▶ [Task prompt]: Each line below with the word "Sandia" needs to be copied.

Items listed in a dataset
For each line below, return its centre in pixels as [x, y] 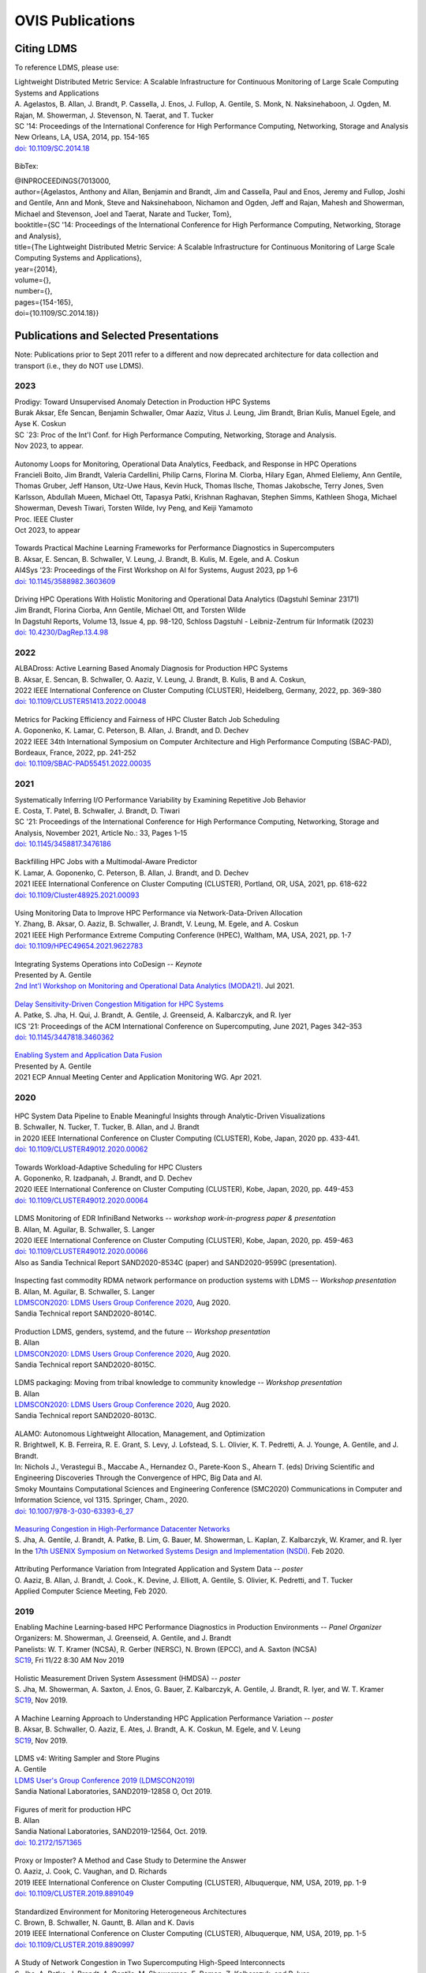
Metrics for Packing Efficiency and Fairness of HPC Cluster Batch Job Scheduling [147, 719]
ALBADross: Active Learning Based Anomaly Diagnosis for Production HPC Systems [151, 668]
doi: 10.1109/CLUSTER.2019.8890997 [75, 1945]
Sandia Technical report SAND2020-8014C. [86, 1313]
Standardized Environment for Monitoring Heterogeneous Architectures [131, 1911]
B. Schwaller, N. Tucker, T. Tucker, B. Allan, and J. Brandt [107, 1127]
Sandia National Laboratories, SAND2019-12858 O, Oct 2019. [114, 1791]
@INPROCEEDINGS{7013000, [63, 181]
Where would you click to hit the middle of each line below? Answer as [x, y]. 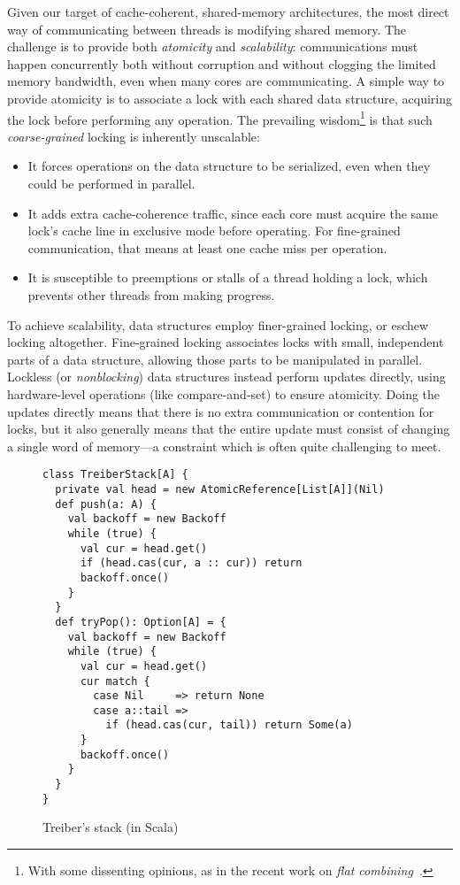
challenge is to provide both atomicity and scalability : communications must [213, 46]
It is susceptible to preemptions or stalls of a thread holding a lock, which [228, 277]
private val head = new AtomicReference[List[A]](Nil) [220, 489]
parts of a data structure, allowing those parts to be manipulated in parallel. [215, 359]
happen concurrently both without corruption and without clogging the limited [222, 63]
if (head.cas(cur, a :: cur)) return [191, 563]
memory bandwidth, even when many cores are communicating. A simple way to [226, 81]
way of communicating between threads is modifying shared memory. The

▶ [The answer]:
Sandia Technical report SAND2020-8014C. [86, 1313]
Sandia National Laboratories, SAND2019-12858 O, Oct 2019. [114, 1791]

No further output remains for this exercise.